---
title: "Under the hood - tokenlist"
output: rmarkdown::html_vignette
vignette: >
  %\VignetteIndexEntry{Under the hood - tokenlist}
  %\VignetteEngine{knitr::rmarkdown}
  %\VignetteEncoding{UTF-8}
---

```{r, include = FALSE}
knitr::opts_chunk$set(
  collapse = TRUE,
  comment = "#>"
)
```

```{r setup}
library(textrecipes)
```

**textrecipes** has been using lists of character vectors to carry around the tokens. A simple S3 vector class has been implemented with the **vctrs** package to handle that list of tokens, henceforth to be known as a `tokenlist`.

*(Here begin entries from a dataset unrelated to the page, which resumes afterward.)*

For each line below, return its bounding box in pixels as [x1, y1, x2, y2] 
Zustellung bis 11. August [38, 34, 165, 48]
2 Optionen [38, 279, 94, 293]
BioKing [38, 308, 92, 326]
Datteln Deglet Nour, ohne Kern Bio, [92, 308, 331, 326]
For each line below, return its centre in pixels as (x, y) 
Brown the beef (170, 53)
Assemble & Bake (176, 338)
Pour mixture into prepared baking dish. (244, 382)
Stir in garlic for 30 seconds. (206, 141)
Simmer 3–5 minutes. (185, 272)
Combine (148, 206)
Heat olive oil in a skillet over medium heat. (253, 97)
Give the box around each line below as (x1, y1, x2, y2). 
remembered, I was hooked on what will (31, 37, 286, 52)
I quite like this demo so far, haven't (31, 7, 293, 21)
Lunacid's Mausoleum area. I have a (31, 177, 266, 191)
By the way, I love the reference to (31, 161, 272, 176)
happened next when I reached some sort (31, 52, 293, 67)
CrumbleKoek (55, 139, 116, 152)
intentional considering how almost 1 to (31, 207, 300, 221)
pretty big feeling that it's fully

If you are only using this package for preprocessing then you most likely won't even notice that this change has happened. However if you are thinking of contributing to **textrecipes** then knowing about `tokenlist`s will be essential.

A `tokenlist` is based around a simple list of character vectors, and has 3 attributes, `lemma`, `pos` and `tokens`.

# `tokens` attribute

The `tokens` attribute is a vector of the unique tokens contained in the data list.
This attribute is calculated automatically when using `tokenlist()`. If a function is applied to the tokenlist where the resulting unique tokens can be derived then `new_tokenlist()` can be used to create a tokenlist with known `tokens` attribute.

# `lemma` and `pos` attributes

Both the `lemma` and `pos` attribute are used in the same way. They default to `NULL` but can be filled depending on which engine is being used in `step_tokenize()`. The attribute is a list of characters in the exact shape and size as the tokenlist and should have a one-to-one relationship.

If a specific element is removed from the tokenlist then the corresponding element in `lemma` and `pos` should be removed.